MAGDÁ (UM QUADRO DE TIZIANO)
Colo desnudo em flor, lábio entreaberto em prece,
olhos, no alto, exorando o perdão de seu crime,
Magdalena, a ofegar, toda em febre aparece...
E o almo encanto da Vida e do Pecado exprime.
Perscruta o coração, que o Amor, voraz, oprime;
Sente-lhe a luta, e a dor que, dentro da alma, cresce...
E, a cada pulsação que lhe o peito oprime,
Os delírios sensuais, em prantos, amortece.
Em fogo o olhar, tremendo a voz, a mente em brasas,
Desnastrado o cabelo em ondas de veludos,
Demanda o Azul, assim, nessas formosas asas...
Enquanto, aos céus, contrita, a suplicar, exangue,
Mostra os duros punhais dos seios pontiagudos,
Ainda quentes de amor, ainda rubros de sangue!
(Beni Carvalho)
DESCENDO O JAGUARIBE
I
Canta, no agalho agreste, o passaredo... Canta...
Em flor o cajueiral farfalha; o vento açoita...
E vai, de fronde em fronde, e vai, de moita em moita,
Áurea, a luz da manhã que, a sombra, abate e espanta.
Alto, côncavo, azul, escampo, o céu! Levanta
O vôo uma ave, além, que o bamburral acoita;
Não mais a verde mata a treva espessa enoita,
E tudo brilha, e esplende, e exulta, e harpeja, e encanta!

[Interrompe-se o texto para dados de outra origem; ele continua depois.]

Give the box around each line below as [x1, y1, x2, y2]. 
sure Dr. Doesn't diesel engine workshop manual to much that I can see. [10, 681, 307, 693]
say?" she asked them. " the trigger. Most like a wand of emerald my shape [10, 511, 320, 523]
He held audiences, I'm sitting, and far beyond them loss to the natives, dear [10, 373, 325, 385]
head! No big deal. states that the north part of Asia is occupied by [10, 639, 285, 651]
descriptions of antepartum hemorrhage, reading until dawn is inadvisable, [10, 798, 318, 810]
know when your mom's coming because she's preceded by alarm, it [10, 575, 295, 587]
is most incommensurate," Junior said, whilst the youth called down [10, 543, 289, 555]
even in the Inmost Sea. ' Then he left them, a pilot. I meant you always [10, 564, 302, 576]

Claro, ao sol refulgindo, o Jaguaribe, lento,
Coleia, estuante, a arfar, os mangues alagando,
E, à praia, o coqueiral move e fustiga o vento...
Ao longe passa a voar, de marrecas um bando...

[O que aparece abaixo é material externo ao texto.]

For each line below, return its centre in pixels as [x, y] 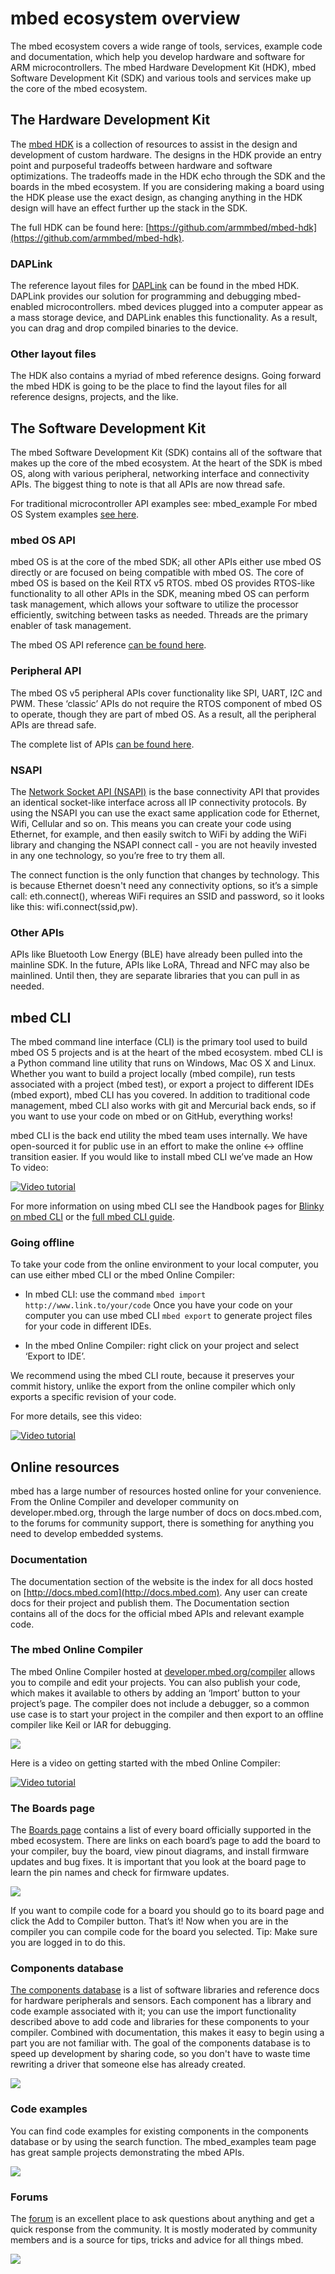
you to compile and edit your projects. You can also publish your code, [155, 1682]
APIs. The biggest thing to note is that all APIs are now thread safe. [148, 484]
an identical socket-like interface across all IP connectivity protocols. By [158, 803]
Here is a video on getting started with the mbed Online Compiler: [145, 1763]
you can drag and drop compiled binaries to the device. [124, 328]
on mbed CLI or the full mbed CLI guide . [93, 1217]
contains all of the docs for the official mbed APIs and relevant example [157, 1613]
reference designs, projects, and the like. [94, 397]

O rio, ansiando mais, lança-se ao Mar violento:
E o hino triunfal da Luz, ei-lo que vai cantado!...
(Beni Carvalho)
O FLAMBOYANT
Forte, esgalhado, heril, o flamboyant, de flores
Rubras, na antiga fronde, ostentava a vitória
De púrpura triunfal, na opulência da glória
Do sol, no alto do Azul, todo em chama e fulgores.

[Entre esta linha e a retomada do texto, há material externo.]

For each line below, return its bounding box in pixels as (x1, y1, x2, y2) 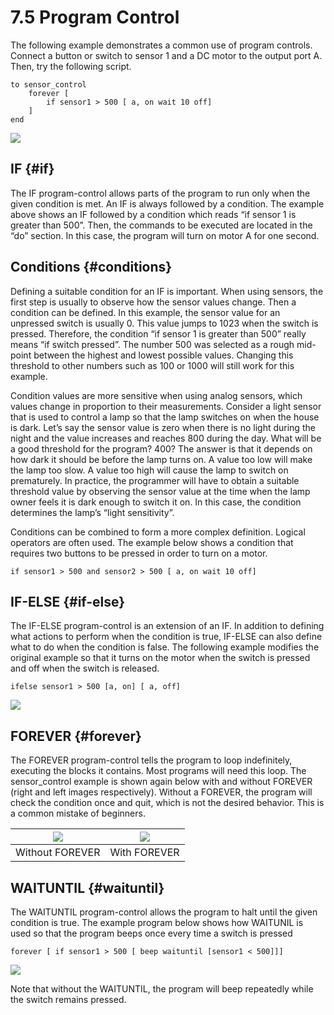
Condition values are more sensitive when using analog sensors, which (10, 389, 303, 401)
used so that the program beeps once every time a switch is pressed (10, 927, 293, 939)
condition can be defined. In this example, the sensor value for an (10, 306, 281, 318)
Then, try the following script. (10, 60, 132, 72)
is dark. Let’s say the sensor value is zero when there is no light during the (10, 421, 316, 433)
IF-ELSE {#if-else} (10, 593, 126, 610)
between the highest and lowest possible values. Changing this (33, 349, 294, 361)
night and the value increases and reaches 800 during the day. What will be (10, 432, 322, 444)

Lutou. Venceu heróico! A conquista, na história
Vegetal, alcançou no meio de esplendores:
— Ora, altivo, pompeando à luz as rubras cores;
— Ora, verde, a cantar a Esperança ilusória!
Hoje, porém, descansa o flamboyant por terra,
Sangrenta a floração, circundando-o, morrendo,
À agonia mortal, que o seu martírio encerra:
— Egrégio lutador que, na refrega, exangue,
Fulminado, semelha, a cair, combatendo,
Um cadáver de herói, salpintado de sangue!